- **Problem requirements**
Copying exactly, give the lines in the material below from the one with "Customs Recruits 3,852, Adopts Annual Hiring" to the one with "Buhari heralded reforms.", ends included, and nothing besides.

- **Material to process**
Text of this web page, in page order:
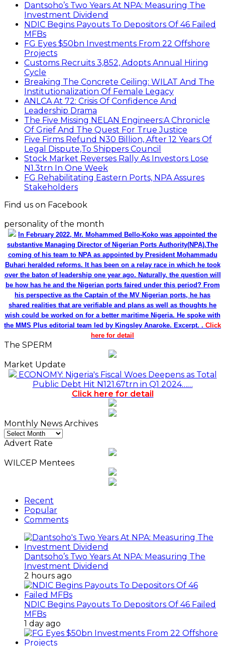
Dantsoho’s Two Years At NPA: Measuring The
Investment Dividend
NDIC Begins Payouts To Depositors Of 46 Failed
MFBs
FG Eyes $50bn Investments From 22 Offshore
Projects
Customs Recruits 3,852, Adopts Annual Hiring
Cycle
Breaking The Concrete Ceiling: WILAT And The
Institutionalization Of Female Legacy
ANLCA At 72: Crisis Of Confidence And
Leadership Drama
The Five Missing NELAN Engineers:A Chronicle
Of Grief And The Quest For True Justice
Five Firms Refund N30 Billion, After 12 Years Of
Legal Dispute,To Shippers Council
Stock Market Reverses Rally As Investors Lose
N1.3trn In One Week
FG Rehabilitating Eastern Ports, NPA Assures
Stakeholders
Find us on Facebook
personality of the month
In February 2022, Mr. Mohammed Bello-Koko was appointed the
substantive Managing Director of Nigerian Ports Authority(NPA).The
coming of his team to NPA as appointed by President Mohammadu
Buhari heralded reforms. It has been on a relay race in which he took
over the baton of leadership one year ago. Naturally, the question will
be how has he and the Nigerian ports faired under this period? From
his perspective as the Captain of the MV Nigerian ports, he has
shared realities that are verifiable and plans as well as thoughts he
wish could be worked on for a better maritime Nigeria. He spoke with
the MMS Plus editorial team led by Kingsley Anaroke. Excerpt. . Click
here for detail
The SPERM
Market Update
ECONOMY: Nigeria's Fiscal Woes Deepens as Total
Public Debt Hit N121.67trn in Q1 2024……
Click here for detail
Monthly News Archives
Monthly
News
Advert Rate
WILCEP Mentees
Recent
Popular
Comments
Dantsoho’s Two Years At NPA: Measuring The
Investment Dividend
2 hours ago
NDIC Begins Payouts To Depositors Of 46 Failed
MFBs
1 day ago
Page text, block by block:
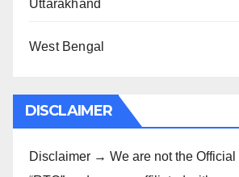
Uttarakhand
West Bengal
DISCLAIMER
Disclaimer → We are not the Official
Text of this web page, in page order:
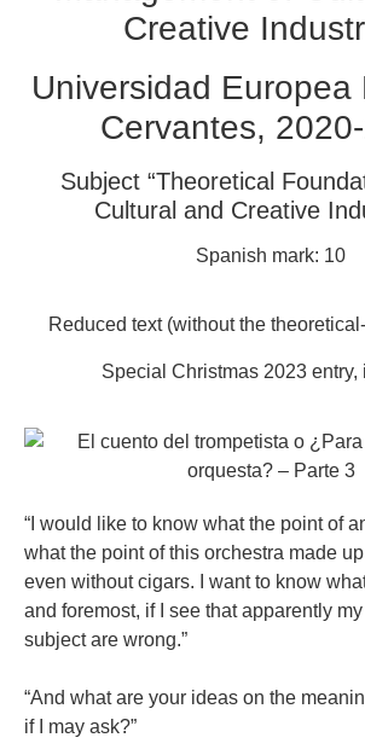
Creative
Universidad Europea
Cervantes,
Subject “Theoretical
Cultural and Creative
Spanish mark: 10
Reduced text (without the
Special Christmas 2023 entry,
“I would like to know what the point of
what the point of this orchestra made
even without cigars. I want to know
and foremost, if I see that apparently
subject are wrong.”
“And what are your ideas on the
if I may ask?”
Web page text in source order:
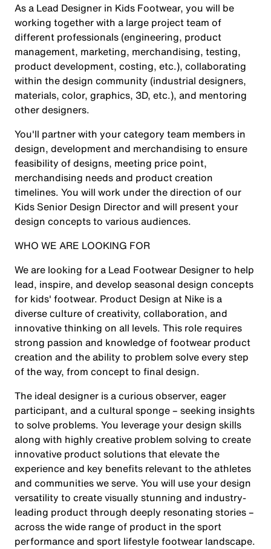
As a Lead Designer in Kids Footwear, you will be
working together with a large project team of
different professionals (engineering, product
management, marketing, merchandising, testing,
product development, costing, etc.), collaborating
within the design community (industrial designers,
materials, color, graphics, 3D, etc.), and mentoring
other designers.
You'll partner with your category team members in
design, development and merchandising to ensure
feasibility of designs, meeting price point,
merchandising needs and product creation
timelines. You will work under the direction of our
Kids Senior Design Director and will present your
design concepts to various audiences.
WHO WE ARE LOOKING FOR
We are looking for a Lead Footwear Designerto help
lead, inspire, and develop seasonal design concepts
for kids' footwear. Product Design at Nike is a
diverse culture of creativity, collaboration, and
innovative thinking on all levels. This role requires
strong passion and knowledge of footwear product
creation and the ability to problem solve every step
of the way, from concept to final design.
The ideal designer is a curious observer, eager
participant, and a cultural sponge – seeking insights
to solve problems. You leverage your design skills
along with highly creative problem solving to create
innovative product solutions that elevate the
experience and key benefits relevant to the athletes
and communities we serve. You will use your design
versatility to create visually stunning and industry-
leading product through deeply resonating stories –
across the wide range of product in the sport
performance and sport lifestyle footwear landscape.
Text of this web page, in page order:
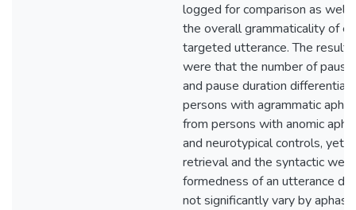
logged for comparison as well
the overall grammaticality of
targeted utterance. The results
were that the number of
and pause duration
persons with agrammatic
from persons with anomic
and neurotypical controls, yet
retrieval and the syntactic well-
formedness of an utterance did
not significantly vary by aphasia
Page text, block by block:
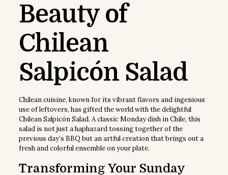
Beauty of
Chilean
Salpicón Salad
Chilean cuisine, known for its vibrant flavors and ingenious
use of leftovers, has gifted the world with the delightful
Chilean Salpicón Salad. A classic Monday dish in Chile, this
salad is not just a haphazard tossing together of the
previous day’s BBQ but an artful creation that brings out a
fresh and colorful ensemble on your plate.
Transforming Your Sunday
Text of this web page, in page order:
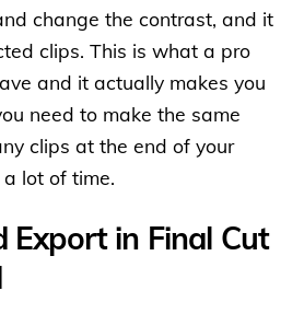
change the contrast, and it
clips. This is what a pro
and it actually makes you
need to make the same
clips at the end of your
lot of time.
Export in Final Cut
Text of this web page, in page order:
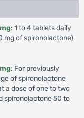
: 1 to 4 tablets daily
mg of spironolactone)
: For previously
of spironolactone
a dose of one to two
spironolactone 50 to
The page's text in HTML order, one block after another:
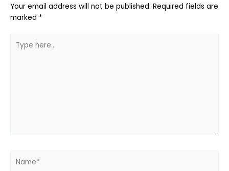
Your email address will not be published. Required fields are
marked *
here..
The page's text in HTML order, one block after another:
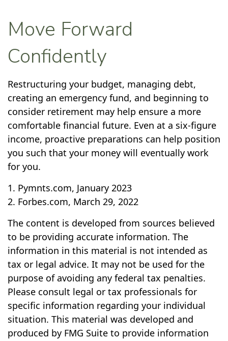
Move Forward
Confidently
Restructuring your budget, managing debt,
creating an emergency fund, and beginning to
consider retirement may help ensure a more
comfortable financial future. Even at a six-figure
income, proactive preparations can help position
you such that your money will eventually work
for you.
1. Pymnts.com, January 2023
2. Forbes.com, March 29, 2022
The content is developed from sources believed
to be providing accurate information. The
information in this material is not intended as
tax or legal advice. It may not be used for the
purpose of avoiding any federal tax penalties.
Please consult legal or tax professionals for
specific information regarding your individual
situation. This material was developed and
produced by FMG Suite to provide information
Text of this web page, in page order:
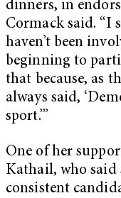
dinners, in
Cormack said. “I
haven’t been
beginning to
that because, as
always said,
sport.’”
One of her
Kathail, who said
consistent

- **Problem solution**
Customs Recruits 3,852, Adopts Annual Hiring
Cycle
Breaking The Concrete Ceiling: WILAT And The
Institutionalization Of Female Legacy
ANLCA At 72: Crisis Of Confidence And
Leadership Drama
The Five Missing NELAN Engineers:A Chronicle
Of Grief And The Quest For True Justice
Five Firms Refund N30 Billion, After 12 Years Of
Legal Dispute,To Shippers Council
Stock Market Reverses Rally As Investors Lose
N1.3trn In One Week
FG Rehabilitating Eastern Ports, NPA Assures
Stakeholders
Find us on Facebook
personality of the month
In February 2022, Mr. Mohammed Bello-Koko was appointed the
substantive Managing Director of Nigerian Ports Authority(NPA).The
coming of his team to NPA as appointed by President Mohammadu
Buhari heralded reforms. It has been on a relay race in which he took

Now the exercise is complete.